India’s IT services sector is facing an uncertain demand environment, as artificial intelligence (GenAI)-led productivity gains, geopolitical uncertainty and shifting enterprise spending priorities continue to weigh on growth, with a meaningful recovery unlikely before FY30, according to a research report by JP Morgan, as reported by ANI.The industry faces an unprecedented mix of technology and business cycle headwinds, the brokerage said, warning that companies remain cautious as they reassess technology budgets and investment priorities.The IT services industry has been “stuck at 2-3% revenue growth over the past three years,” and with the AI contraction “only in year two remaining,” JPMorgan expects “further headwinds to growth over the next two years.”Given the uncertainty about the timing of the recovery, the brokerage lowered its medium- and long-term growth estimates and now “does not expect it to happen.”[s] Large-cap companies will achieve mid-single-digit growth and hover around 3-4% revenue growth.

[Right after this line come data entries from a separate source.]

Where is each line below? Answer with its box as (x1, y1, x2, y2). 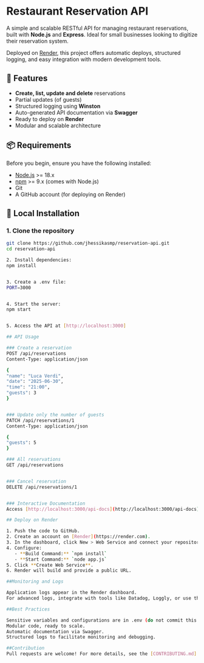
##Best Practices (6, 606, 50, 612)
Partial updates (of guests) (15, 96, 82, 103)
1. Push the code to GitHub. (6, 528, 80, 534)
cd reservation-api (6, 246, 56, 252)
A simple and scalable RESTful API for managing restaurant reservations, (6, 24, 189, 32)
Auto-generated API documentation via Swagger (15, 108, 138, 116)
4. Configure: (6, 545, 42, 551)
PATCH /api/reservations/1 (6, 417, 75, 424)
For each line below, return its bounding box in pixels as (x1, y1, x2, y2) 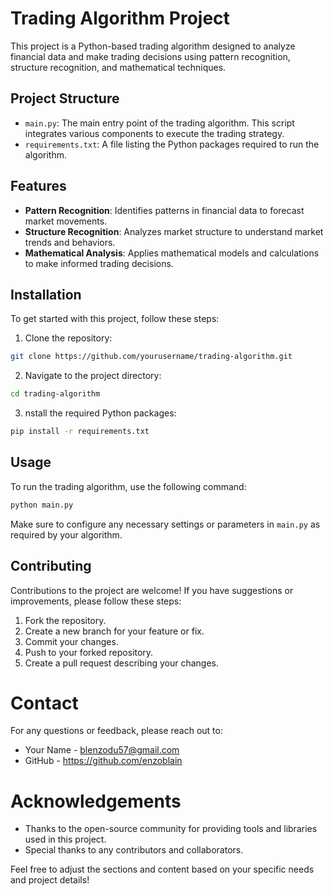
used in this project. (24, 833, 107, 846)
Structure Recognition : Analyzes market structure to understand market (24, 225, 324, 237)
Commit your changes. (24, 635, 119, 647)
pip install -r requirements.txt (10, 427, 150, 437)
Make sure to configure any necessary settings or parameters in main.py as (10, 518, 321, 530)
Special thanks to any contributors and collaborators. (24, 844, 244, 856)
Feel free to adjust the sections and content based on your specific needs (10, 863, 315, 876)
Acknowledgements (10, 790, 182, 812)
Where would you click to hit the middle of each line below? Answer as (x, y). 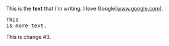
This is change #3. (29, 37)
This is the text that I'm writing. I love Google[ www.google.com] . (85, 9)
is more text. (27, 26)
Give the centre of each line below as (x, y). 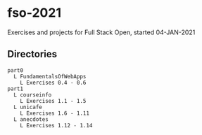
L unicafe (28, 107)
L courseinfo (33, 95)
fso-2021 (34, 13)
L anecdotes (31, 119)
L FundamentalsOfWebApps (50, 76)
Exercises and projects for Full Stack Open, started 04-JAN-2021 (101, 32)
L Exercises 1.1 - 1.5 (53, 101)
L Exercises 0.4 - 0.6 (53, 83)
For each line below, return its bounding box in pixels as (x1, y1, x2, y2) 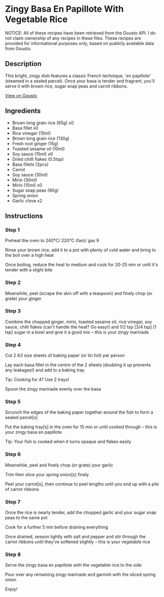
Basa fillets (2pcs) (12, 161, 49, 167)
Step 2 (5, 279, 21, 286)
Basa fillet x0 (12, 125, 39, 131)
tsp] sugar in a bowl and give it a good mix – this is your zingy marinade (5, 329, 149, 335)
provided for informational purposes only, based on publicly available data (5, 40, 155, 46)
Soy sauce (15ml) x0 (12, 151, 53, 157)
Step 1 (5, 226, 20, 233)
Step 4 (5, 341, 21, 348)
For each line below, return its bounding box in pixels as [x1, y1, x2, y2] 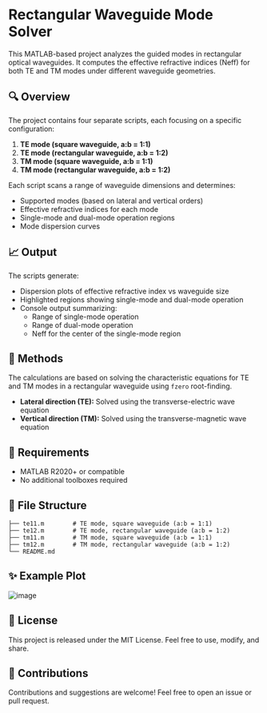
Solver [8, 22, 53, 41]
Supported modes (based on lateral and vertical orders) [19, 196, 204, 205]
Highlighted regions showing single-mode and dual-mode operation [19, 294, 244, 305]
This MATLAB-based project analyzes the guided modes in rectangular [8, 49, 242, 58]
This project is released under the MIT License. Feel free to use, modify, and [8, 635, 260, 644]
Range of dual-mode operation [31, 320, 133, 329]
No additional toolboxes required [19, 476, 128, 485]
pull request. [8, 696, 50, 706]
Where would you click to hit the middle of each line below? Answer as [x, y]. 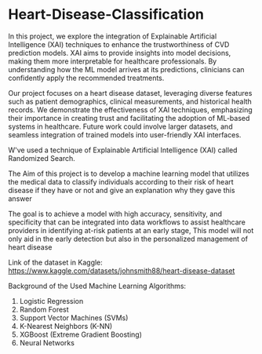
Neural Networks [47, 342]
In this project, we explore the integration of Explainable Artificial [113, 36]
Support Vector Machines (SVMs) [74, 318]
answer [20, 199]
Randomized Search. [42, 158]
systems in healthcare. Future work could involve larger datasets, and [120, 126]
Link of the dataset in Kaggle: [56, 262]
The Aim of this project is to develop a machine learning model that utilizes [129, 173]
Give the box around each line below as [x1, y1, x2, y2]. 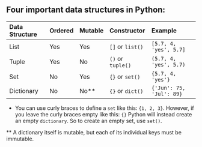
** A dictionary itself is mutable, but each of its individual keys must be [6, 128, 182, 136]
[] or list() [109, 42, 144, 50]
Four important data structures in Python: [6, 5, 165, 15]
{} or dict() [109, 86, 144, 95]
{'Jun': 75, [151, 84, 186, 91]
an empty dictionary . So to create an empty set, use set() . [14, 117, 162, 124]
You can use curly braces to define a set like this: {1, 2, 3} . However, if [14, 104, 194, 112]
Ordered [49, 26, 74, 35]
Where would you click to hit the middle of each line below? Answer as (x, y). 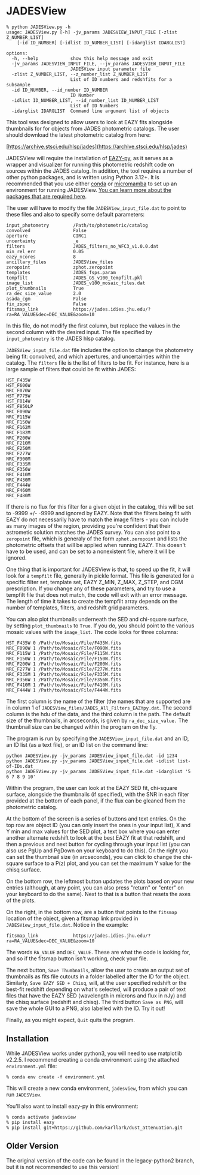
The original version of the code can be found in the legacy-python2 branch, (100, 1160)
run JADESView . (24, 1094)
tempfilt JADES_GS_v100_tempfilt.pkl (75, 278)
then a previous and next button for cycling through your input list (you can (98, 844)
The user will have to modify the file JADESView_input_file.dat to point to (96, 208)
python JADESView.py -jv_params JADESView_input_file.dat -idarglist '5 (99, 771)
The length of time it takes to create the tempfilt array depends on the (92, 601)
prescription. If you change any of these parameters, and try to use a (91, 588)
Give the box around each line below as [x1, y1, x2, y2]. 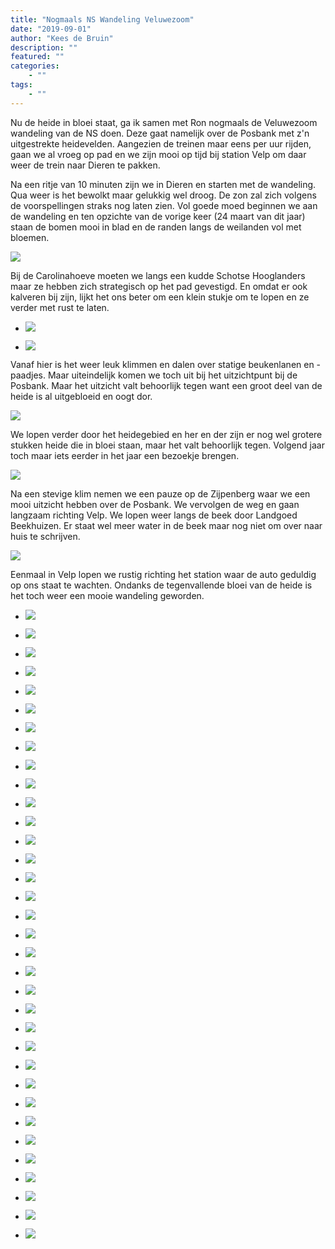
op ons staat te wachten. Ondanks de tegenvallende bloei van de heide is [10, 579, 313, 591]
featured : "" [10, 52, 65, 62]
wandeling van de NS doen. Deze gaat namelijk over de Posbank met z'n [10, 127, 310, 139]
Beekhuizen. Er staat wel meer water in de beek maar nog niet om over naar [10, 519, 323, 531]
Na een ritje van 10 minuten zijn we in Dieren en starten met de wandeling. [10, 178, 317, 190]
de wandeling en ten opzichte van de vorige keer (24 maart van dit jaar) [10, 210, 306, 222]
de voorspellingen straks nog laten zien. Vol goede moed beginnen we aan [10, 199, 318, 211]
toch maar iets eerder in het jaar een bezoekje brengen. [10, 449, 240, 461]
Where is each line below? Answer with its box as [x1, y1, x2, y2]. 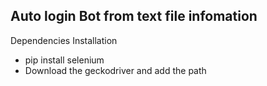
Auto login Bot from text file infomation [10, 8, 258, 25]
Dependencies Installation [10, 34, 118, 46]
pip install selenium [24, 54, 105, 66]
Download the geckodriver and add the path [24, 64, 207, 76]
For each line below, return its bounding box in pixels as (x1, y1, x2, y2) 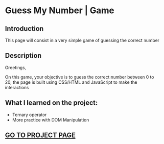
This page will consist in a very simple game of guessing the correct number (5, 37, 160, 43)
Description (5, 51, 42, 60)
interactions (5, 84, 29, 90)
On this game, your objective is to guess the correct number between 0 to (5, 74, 154, 80)
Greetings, (5, 64, 26, 71)
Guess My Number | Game (5, 5, 115, 16)
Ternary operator (12, 112, 47, 118)
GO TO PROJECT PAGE (5, 131, 76, 140)
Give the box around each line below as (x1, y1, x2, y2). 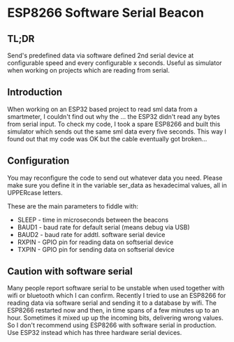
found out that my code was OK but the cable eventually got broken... (7, 134, 207, 143)
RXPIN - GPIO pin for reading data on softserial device (17, 238, 174, 246)
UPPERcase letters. (7, 188, 63, 197)
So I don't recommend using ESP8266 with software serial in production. (7, 321, 217, 329)
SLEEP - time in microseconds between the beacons (17, 215, 169, 224)
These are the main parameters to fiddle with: (7, 201, 138, 211)
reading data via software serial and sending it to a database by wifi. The (7, 299, 217, 307)
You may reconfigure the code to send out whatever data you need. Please (7, 173, 223, 182)
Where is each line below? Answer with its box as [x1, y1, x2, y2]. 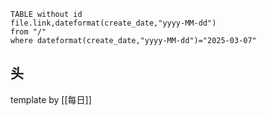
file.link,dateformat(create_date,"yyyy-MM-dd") [10, 18, 217, 28]
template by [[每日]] [10, 93, 92, 105]
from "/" [10, 27, 47, 37]
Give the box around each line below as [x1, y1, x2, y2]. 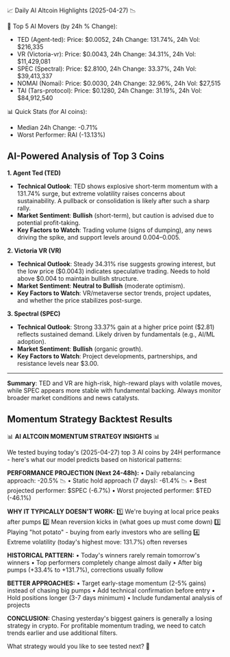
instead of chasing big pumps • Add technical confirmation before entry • [7, 586, 216, 595]
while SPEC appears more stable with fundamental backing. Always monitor [7, 386, 221, 394]
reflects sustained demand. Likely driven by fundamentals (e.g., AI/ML [16, 330, 216, 338]
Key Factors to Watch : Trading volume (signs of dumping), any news [16, 226, 212, 234]
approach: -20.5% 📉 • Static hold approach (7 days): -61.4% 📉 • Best [7, 476, 207, 485]
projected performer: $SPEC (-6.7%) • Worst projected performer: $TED [7, 486, 212, 494]
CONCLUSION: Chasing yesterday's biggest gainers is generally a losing [7, 614, 212, 622]
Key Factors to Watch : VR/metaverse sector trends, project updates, [16, 288, 212, 297]
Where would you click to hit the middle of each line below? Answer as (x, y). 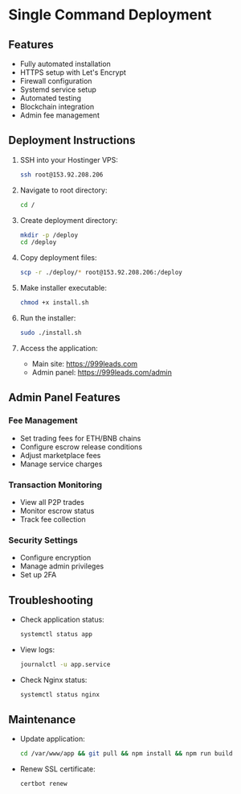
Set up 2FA (38, 575)
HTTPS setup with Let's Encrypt (73, 72)
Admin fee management (60, 115)
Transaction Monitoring (55, 485)
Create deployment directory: (69, 220)
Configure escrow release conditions (81, 447)
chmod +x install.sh (54, 303)
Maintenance (42, 720)
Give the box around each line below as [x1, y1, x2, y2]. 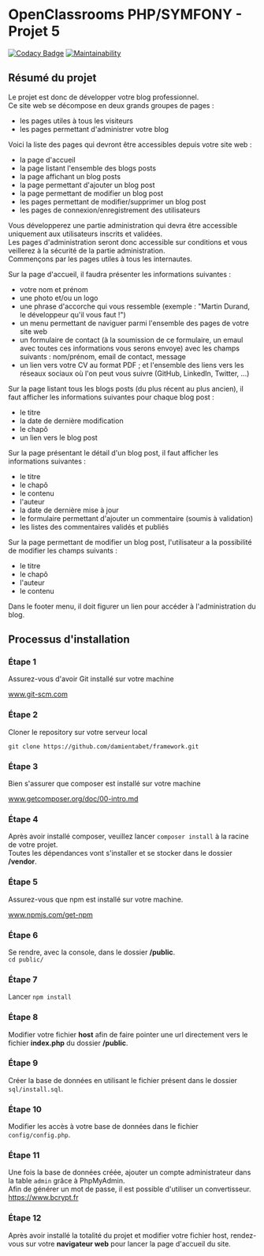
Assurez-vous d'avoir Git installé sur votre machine [8, 674, 175, 684]
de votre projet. [8, 840, 58, 849]
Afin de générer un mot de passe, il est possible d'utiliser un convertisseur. [8, 1184, 251, 1194]
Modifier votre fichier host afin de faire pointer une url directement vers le [8, 1029, 248, 1039]
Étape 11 [8, 1150, 40, 1161]
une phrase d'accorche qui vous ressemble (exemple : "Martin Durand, [19, 302, 251, 311]
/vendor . [8, 857, 37, 866]
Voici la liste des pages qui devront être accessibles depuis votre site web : [8, 140, 252, 149]
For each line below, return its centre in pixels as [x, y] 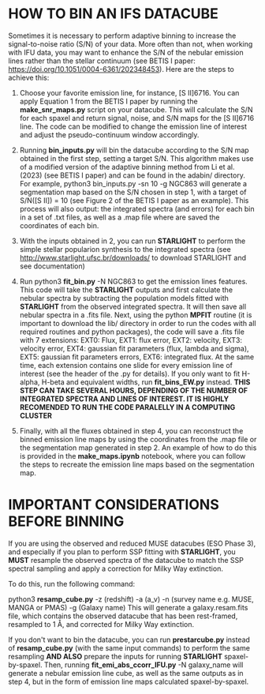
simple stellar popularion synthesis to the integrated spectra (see [125, 249]
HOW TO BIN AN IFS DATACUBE [114, 14]
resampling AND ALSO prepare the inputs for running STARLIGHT [116, 656]
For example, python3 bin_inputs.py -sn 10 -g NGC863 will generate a [133, 183]
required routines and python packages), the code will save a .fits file [132, 332]
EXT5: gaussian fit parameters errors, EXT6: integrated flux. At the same [137, 357]
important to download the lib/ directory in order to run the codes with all [138, 323]
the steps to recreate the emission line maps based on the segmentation [137, 464]
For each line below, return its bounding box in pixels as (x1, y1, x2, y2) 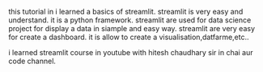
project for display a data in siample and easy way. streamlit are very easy (8, 24, 256, 33)
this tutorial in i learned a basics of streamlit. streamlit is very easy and (8, 7, 244, 16)
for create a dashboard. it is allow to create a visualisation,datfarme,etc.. (8, 32, 249, 42)
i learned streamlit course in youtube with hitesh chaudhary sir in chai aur (8, 48, 253, 57)
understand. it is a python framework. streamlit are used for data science (8, 15, 252, 25)
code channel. (8, 56, 57, 66)
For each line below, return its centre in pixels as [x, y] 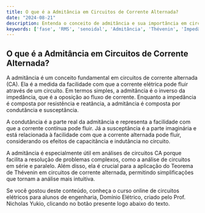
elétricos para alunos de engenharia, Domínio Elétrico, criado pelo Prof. [96, 197]
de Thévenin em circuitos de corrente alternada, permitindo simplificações [100, 173]
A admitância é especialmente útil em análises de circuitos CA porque [94, 153]
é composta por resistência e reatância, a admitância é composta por [94, 103]
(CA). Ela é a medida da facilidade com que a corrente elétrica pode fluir [97, 84]
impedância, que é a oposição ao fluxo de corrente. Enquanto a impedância [101, 97]
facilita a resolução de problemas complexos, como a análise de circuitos [99, 159]
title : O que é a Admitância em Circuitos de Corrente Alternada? [92, 12]
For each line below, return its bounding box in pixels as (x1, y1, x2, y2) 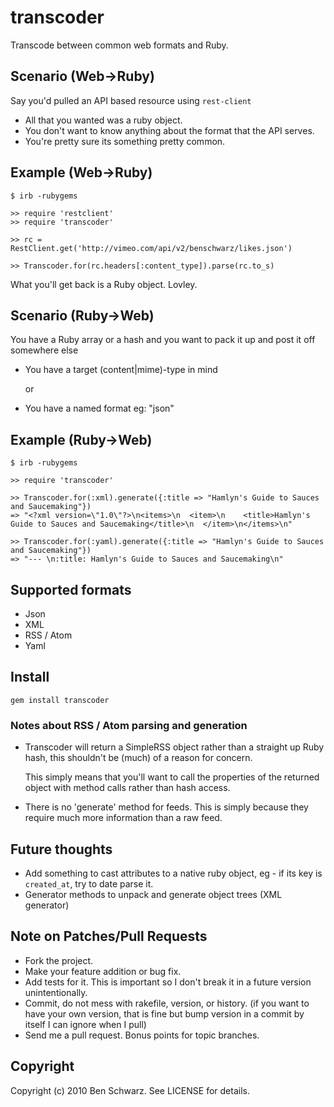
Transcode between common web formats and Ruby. (10, 39, 229, 51)
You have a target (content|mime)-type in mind (24, 364, 218, 376)
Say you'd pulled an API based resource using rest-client (10, 94, 252, 106)
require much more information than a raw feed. (24, 812, 223, 824)
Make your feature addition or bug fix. (24, 965, 182, 977)
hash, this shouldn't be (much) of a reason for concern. (24, 752, 253, 764)
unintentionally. (24, 986, 88, 998)
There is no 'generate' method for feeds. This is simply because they (24, 801, 309, 813)
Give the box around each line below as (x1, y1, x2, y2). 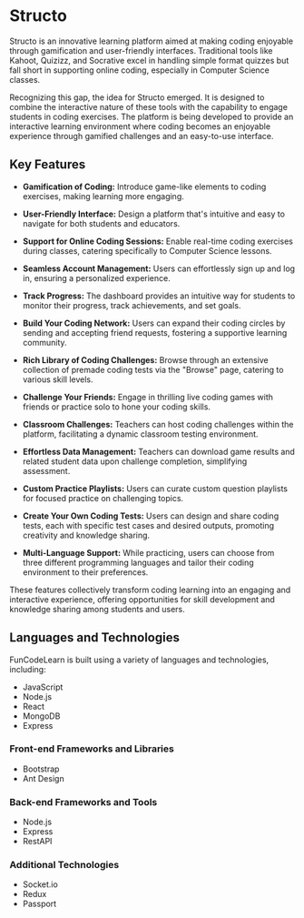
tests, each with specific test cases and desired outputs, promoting (22, 520, 275, 530)
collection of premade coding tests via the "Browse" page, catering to (22, 364, 284, 375)
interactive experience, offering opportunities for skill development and (9, 593, 275, 605)
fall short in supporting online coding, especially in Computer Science (9, 65, 270, 76)
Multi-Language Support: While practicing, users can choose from (22, 547, 275, 558)
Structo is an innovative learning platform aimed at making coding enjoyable (9, 35, 293, 46)
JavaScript (22, 681, 64, 692)
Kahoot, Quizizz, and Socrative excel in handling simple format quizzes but (9, 55, 289, 66)
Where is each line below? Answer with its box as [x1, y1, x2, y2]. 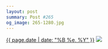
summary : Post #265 [6, 14, 54, 20]
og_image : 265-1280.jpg [6, 19, 65, 25]
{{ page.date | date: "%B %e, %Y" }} [6, 37, 95, 44]
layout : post [6, 8, 38, 15]

GenAI and geopolitics influence customer spending
“Businesses face fear, uncertainty and uncertainty over changing technology and geopolitics, with technology services budgets crowded out by spending on AI code and the cloud, making the prospects for an industry growth recovery uncertain,” the report said.
Its channel checks cited “delays in ramping up deals and signings due to continued client hesitation due to geopolitical uncertainty and sharp changes in AI,” with weakness likely to “bleed over into Q2FY27.”
The industry is still in the AI “contraction” phase
JPMorgan reiterated that the sector is still in the first stage of the three-stage AI adoption model – contraction – where “AI-led productivity gains in legacy/maintenance-intensive areas… are not fully offset by new AI services.”“A positive reversal is still far away, suggesting that the industry’s growth state may last longer than expected,” the brokerage said, adding that it now expects the recovery “will extend beyond FY29 to FY30, making the near-term growth curve look more L-shaped.”
Growth expectations, lowering valuations
JPMorgan said it cut its first-quarter revenue growth estimates “across the board” and expects to lower its FY27 revenue guidance because “the usual strength in the first half is unlikely to emerge this time around.”Structurally, it no longer expects major IT companies to return to their “long-term average growth of 7% to 8% in the medium term,” and instead expects growth to remain “below 3% to 4% for the foreseeable future.”The brokerage also said it has lowered price-to-earnings multiples by 10-25% across the sector, arguing that current valuations are justified as “structural growth is stuck at below 5% now versus 7-8% previously.”For valuations to improve, JP Morgan said it would need to “see revenue growth accelerate where visibility and confidence are lower.”